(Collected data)
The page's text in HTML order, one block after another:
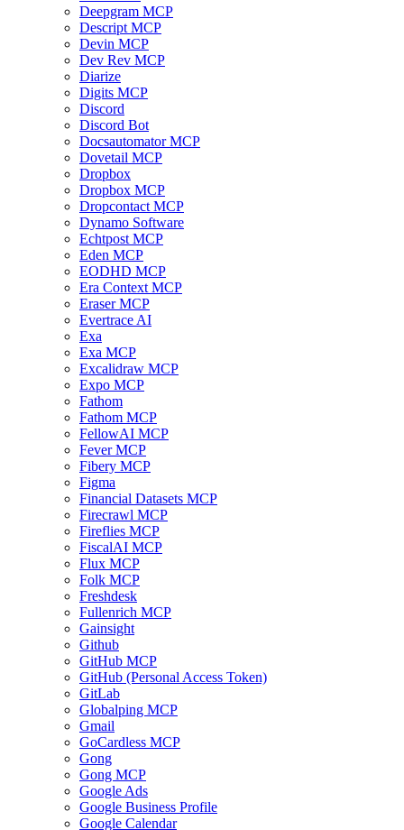
Deepgram MCP
Descript MCP
Devin MCP
Dev Rev MCP
Diarize
Digits MCP
Discord
Discord Bot
Docsautomator MCP
Dovetail MCP
Dropbox
Dropbox MCP
Dropcontact MCP
Dynamo Software
Echtpost MCP
Eden MCP
EODHD MCP
Era Context MCP
Eraser MCP
Evertrace AI
Exa
Exa MCP
Excalidraw MCP
Expo MCP
Fathom
Fathom MCP
FellowAI MCP
Fever MCP
Fibery MCP
Figma
Financial Datasets MCP
Firecrawl MCP
Fireflies MCP
FiscalAI MCP
Flux MCP
Folk MCP
Freshdesk
Fullenrich MCP
Gainsight
Github
GitHub MCP
GitHub (Personal Access Token)
GitLab
Globalping MCP
Gmail
GoCardless MCP
Gong
Gong MCP
Google Ads
Google Business Profile
Google Calendar
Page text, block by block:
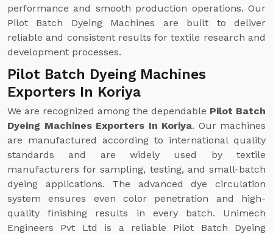
performance and smooth production operations. Our
Pilot Batch Dyeing Machines are built to deliver
reliable and consistent results for textile research and
development processes.
Pilot Batch Dyeing Machines
Exporters In Koriya
We are recognized among the dependable Pilot Batch
Dyeing Machines Exporters In Koriya. Our machines
are manufactured according to international quality
standards and are widely used by textile
manufacturers for sampling, testing, and small-batch
dyeing applications. The advanced dye circulation
system ensures even color penetration and high-
quality finishing results in every batch. Unimech
Engineers Pvt Ltd is a reliable Pilot Batch Dyeing
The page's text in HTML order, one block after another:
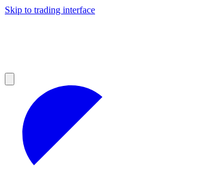
Skip to trading interface
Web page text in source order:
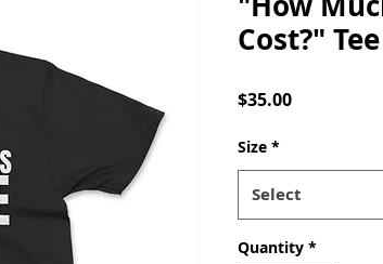
Cost?"
$35.00Price
Size *
Select
Quantity *
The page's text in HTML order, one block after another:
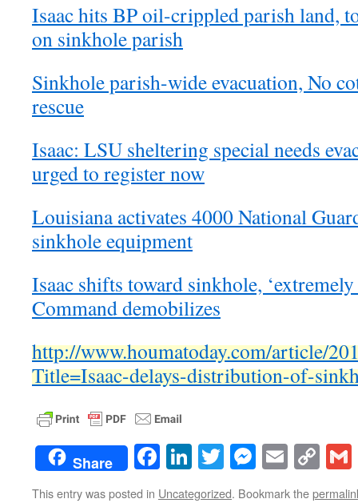
Isaac hits BP oil-crippled parish land,
on sinkhole parish
Sinkhole parish-wide evacuation, No
rescue
Isaac: LSU sheltering special needs
urged to register now
Louisiana activates 4000 National
sinkhole equipment
Isaac shifts toward sinkhole,
Command demobilizes
http://www.houmatoday.com/article/
Title=Isaac-delays-distribution-of-
Share Facebook
LinkedIn
TwitterEmail
This entry was posted in Uncategorized. Bookmark the
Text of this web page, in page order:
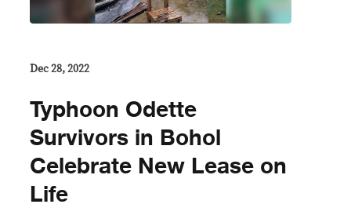
Dec 28, 2022
Typhoon Odette
Survivors in Bohol
Celebrate New Lease on
Life
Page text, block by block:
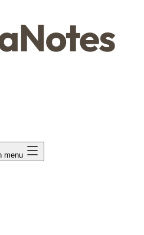
menu
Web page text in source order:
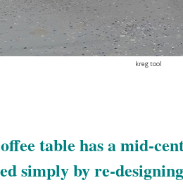
kreg tool
table has a mid-
simply by re-
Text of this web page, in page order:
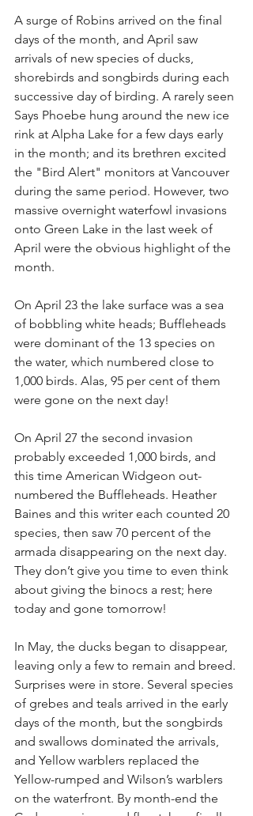
A surge of Robins arrived on the final
days of the month, and April saw
arrivals of new species of ducks,
shorebirds and songbirds during each
successive day of birding. A rarely seen
Says Phoebe hung around the new ice
rink at Alpha Lake for a few days early
in the month; and its brethren excited
the "Bird Alert" monitors at Vancouver
during the same period. However, two
massive overnight waterfowl invasions
onto Green Lake in the last week of
April were the obvious highlight of the
month.
On April 23 the lake surface was a sea
of bobbling white heads; Buffleheads
were dominant of the 13 species on
the water, which numbered close to
1,000 birds. Alas, 95 per cent of them
were gone on the next day!
On April 27 the second invasion
probably exceeded 1,000 birds, and
this time American Widgeon out-
numbered the Buffleheads. Heather
Baines and this writer each counted 20
species, then saw 70 percent of the
armada disappearing on the next day.
They don’t give you time to even think
about giving the binocs a rest; here
today and gone tomorrow!
In May, the ducks began to disappear,
leaving only a few to remain and breed.
Surprises were in store. Several species
of grebes and teals arrived in the early
days of the month, but the songbirds
and swallows dominated the arrivals,
and Yellow warblers replaced the
Yellow-rumped and Wilson’s warblers
on the waterfront. By month-end the
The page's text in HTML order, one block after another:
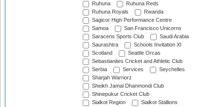
Ruhuna
Ruhuna Reds
Ruhuna Royals
Rwanda
Sagicor High Performance Centre
Samoa
San Francisco Unicorns
Saracens Sports Club
Saudi Arabia
Saurashtra
Schools Invitation XI
Scotland
Seattle Orcas
Sebastianites Cricket and Athletic Club
Serbia
Services
Seychelles
Sharjah Warriorz
Sheikh Jamal Dhanmondi Club
Shinepukur Cricket Club
Sialkot Region
Sialkot Stallions
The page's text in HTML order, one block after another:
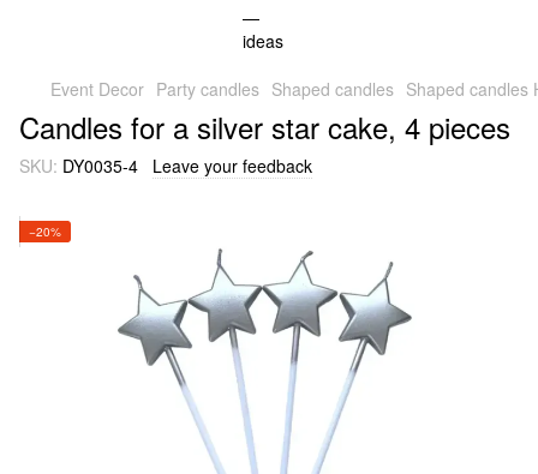
Event Decor Party candles Shaped candles Shaped candles
Candles for a silver star cake, 4 pieces
SKU: DY0035-4 Leave your feedback
−20%
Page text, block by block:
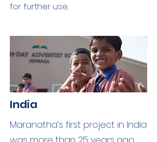
for further use.
India
Maranatha’s first project in India
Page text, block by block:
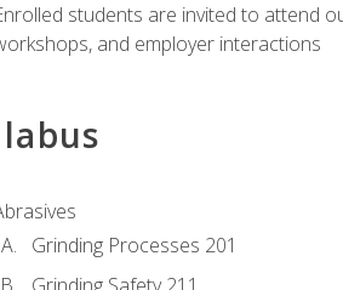
students are invited to attend
and employer interactions
Grinding Processes 201
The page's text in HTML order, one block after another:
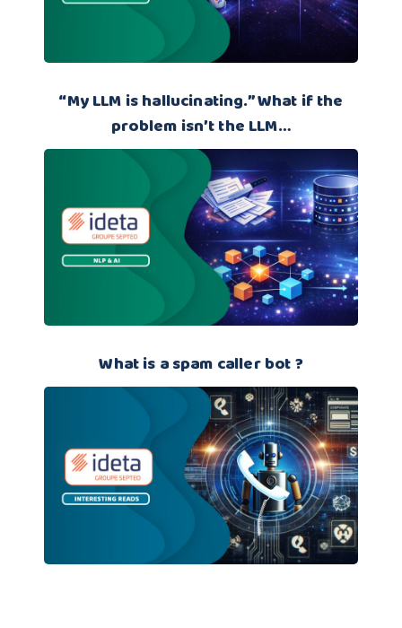
“My LLM is hallucinating.” What if the
problem isn’t the LLM…
What is a spam caller bot ?
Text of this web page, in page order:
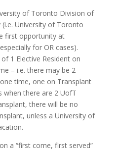
of Toronto Division of
(i.e. University of Toronto
first opportunity at
for OR cases).
1 Elective Resident on
– i.e. there may be 2
time, one on Transplant
when there are 2 UofT
there will be no
unless a University of
a “first come, first served”
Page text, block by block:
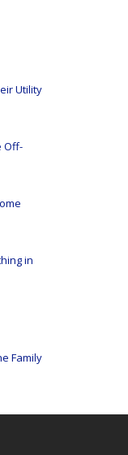
Utility
Off-
in
Family
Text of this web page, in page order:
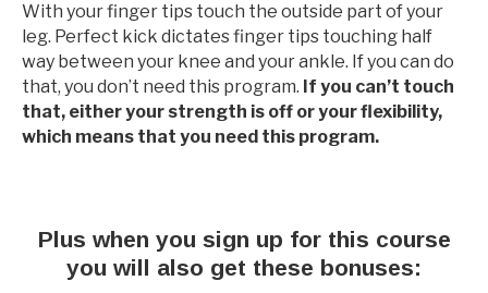
With your finger tips touch the outside part of your
leg. Perfect kick dictates finger tips touching half
way between your knee and your ankle. If you can do
that, you don’t need this program. If you can’t touch
that, either your strength is off or your flexibility,
which means that you need this program.
Plus when you sign up for this course
you will also get these bonuses:
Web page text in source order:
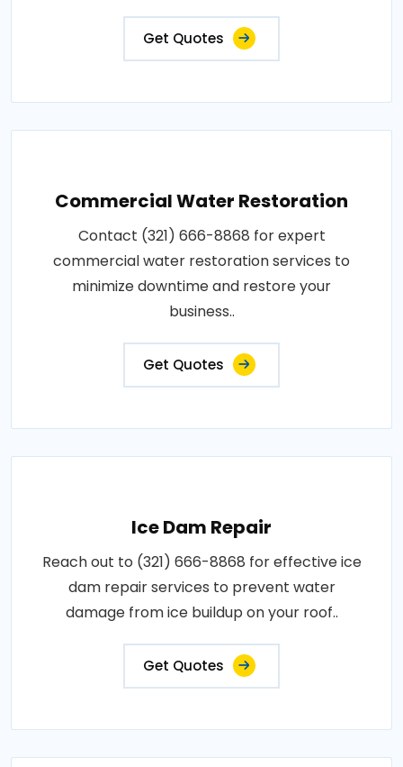
Get Quotes
Commercial Water Restoration
Contact (321) 666-8868 for expert
commercial water restoration services to
minimize downtime and restore your
business..
Get Quotes
Ice Dam Repair
Reach out to (321) 666-8868 for effective ice
dam repair services to prevent water
damage from ice buildup on your roof..
Get Quotes
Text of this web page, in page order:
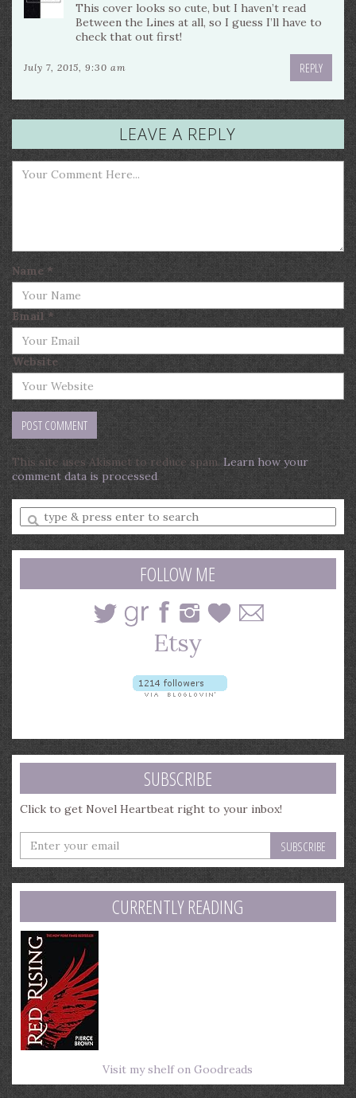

> **Aim of the exercise**: Each record is to be written out exactly. No picture goes in.

> **Reply to the task**:
The page's text in HTML order, one block after another:
Deepgram MCP
Descript MCP
Devin MCP
Dev Rev MCP
Diarize
Digits MCP
Discord
Discord Bot
Docsautomator MCP
Dovetail MCP
Dropbox
Dropbox MCP
Dropcontact MCP
Dynamo Software
Echtpost MCP
Eden MCP
EODHD MCP
Era Context MCP
Eraser MCP
Evertrace AI
Exa
Exa MCP
Excalidraw MCP
Expo MCP
Fathom
Fathom MCP
FellowAI MCP
Fever MCP
Fibery MCP
Figma
Financial Datasets MCP
Firecrawl MCP
Fireflies MCP
FiscalAI MCP
Flux MCP
Folk MCP
Freshdesk
Fullenrich MCP
Gainsight
Github
GitHub MCP
GitHub (Personal Access Token)
GitLab
Globalping MCP
Gmail
GoCardless MCP
Gong
Gong MCP
Google Ads
Google Business Profile
Google Calendar
Page text, block by block:
performance and smooth production operations. Our
Pilot Batch Dyeing Machines are built to deliver
reliable and consistent results for textile research and
development processes.
Pilot Batch Dyeing Machines
Exporters In Koriya
We are recognized among the dependable Pilot Batch
Dyeing Machines Exporters In Koriya. Our machines
are manufactured according to international quality
standards and are widely used by textile
manufacturers for sampling, testing, and small-batch
dyeing applications. The advanced dye circulation
system ensures even color penetration and high-
quality finishing results in every batch. Unimech
Engineers Pvt Ltd is a reliable Pilot Batch Dyeing
The page's text in HTML order, one block after another:
Skip to trading interface
Web page text in source order:
Cost?"
$35.00Price
Size *
Select
Quantity *
The page's text in HTML order, one block after another:
Isaac hits BP oil-crippled parish land,
on sinkhole parish
Sinkhole parish-wide evacuation, No
rescue
Isaac: LSU sheltering special needs
urged to register now
Louisiana activates 4000 National
sinkhole equipment
Isaac shifts toward sinkhole,
Command demobilizes
http://www.houmatoday.com/article/
Title=Isaac-delays-distribution-of-
Share Facebook
LinkedIn
TwitterEmail
This entry was posted in Uncategorized. Bookmark the
Text of this web page, in page order:
Dec 28, 2022
Typhoon Odette
Survivors in Bohol
Celebrate New Lease on
Life
Page text, block by block:
menu
Web page text in source order:
kreg tool
table has a mid-
simply by re-
Text of this web page, in page order:
A surge of Robins arrived on the final
days of the month, and April saw
arrivals of new species of ducks,
shorebirds and songbirds during each
successive day of birding. A rarely seen
Says Phoebe hung around the new ice
rink at Alpha Lake for a few days early
in the month; and its brethren excited
the "Bird Alert" monitors at Vancouver
during the same period. However, two
massive overnight waterfowl invasions
onto Green Lake in the last week of
April were the obvious highlight of the
month.
On April 23 the lake surface was a sea
of bobbling white heads; Buffleheads
were dominant of the 13 species on
the water, which numbered close to
1,000 birds. Alas, 95 per cent of them
were gone on the next day!
On April 27 the second invasion
probably exceeded 1,000 birds, and
this time American Widgeon out-
numbered the Buffleheads. Heather
Baines and this writer each counted 20
species, then saw 70 percent of the
armada disappearing on the next day.
They don’t give you time to even think
about giving the binocs a rest; here
today and gone tomorrow!
In May, the ducks began to disappear,
leaving only a few to remain and breed.
Surprises were in store. Several species
of grebes and teals arrived in the early
days of the month, but the songbirds
and swallows dominated the arrivals,
and Yellow warblers replaced the
Yellow-rumped and Wilson’s warblers
on the waterfront. By month-end the
The page's text in HTML order, one block after another:
Ruhuna
Ruhuna Reds
Ruhuna Royals
Rwanda
Sagicor High Performance Centre
Samoa
San Francisco Unicorns
Saracens Sports Club
Saudi Arabia
Saurashtra
Schools Invitation XI
Scotland
Seattle Orcas
Sebastianites Cricket and Athletic Club
Serbia
Services
Seychelles
Sharjah Warriorz
Sheikh Jamal Dhanmondi Club
Shinepukur Cricket Club
Sialkot Region
Sialkot Stallions
The page's text in HTML order, one block after another:
Event Decor Party candles Shaped candles Shaped candles
Candles for a silver star cake, 4 pieces
SKU: DY0035-4 Leave your feedback
−20%
Page text, block by block:
for further use.
India
Maranatha’s first project in India
Page text, block by block:
students are invited to attend
and employer interactions
Grinding Processes 201
The page's text in HTML order, one block after another:
“My LLM is hallucinating.” What if the
problem isn’t the LLM…
What is a spam caller bot ?
Text of this web page, in page order:
of Toronto Division of
(i.e. University of Toronto
first opportunity at
for OR cases).
1 Elective Resident on
– i.e. there may be 2
time, one on Transplant
when there are 2 UofT
there will be no
unless a University of
a “first come, first served”
Page text, block by block:
Utility
Off-
in
Family
Text of this web page, in page order:
With your finger tips touch the outside part of your
leg. Perfect kick dictates finger tips touching half
way between your knee and your ankle. If you can do
that, you don’t need this program. If you can’t touch
that, either your strength is off or your flexibility,
which means that you need this program.
Plus when you sign up for this course
you will also get these bonuses:
Web page text in source order:
Get Quotes
Commercial Water Restoration
Contact (321) 666-8868 for expert
commercial water restoration services to
minimize downtime and restore your
business..
Get Quotes
Ice Dam Repair
Reach out to (321) 666-8868 for effective ice
dam repair services to prevent water
damage from ice buildup on your roof..
Get Quotes
Text of this web page, in page order:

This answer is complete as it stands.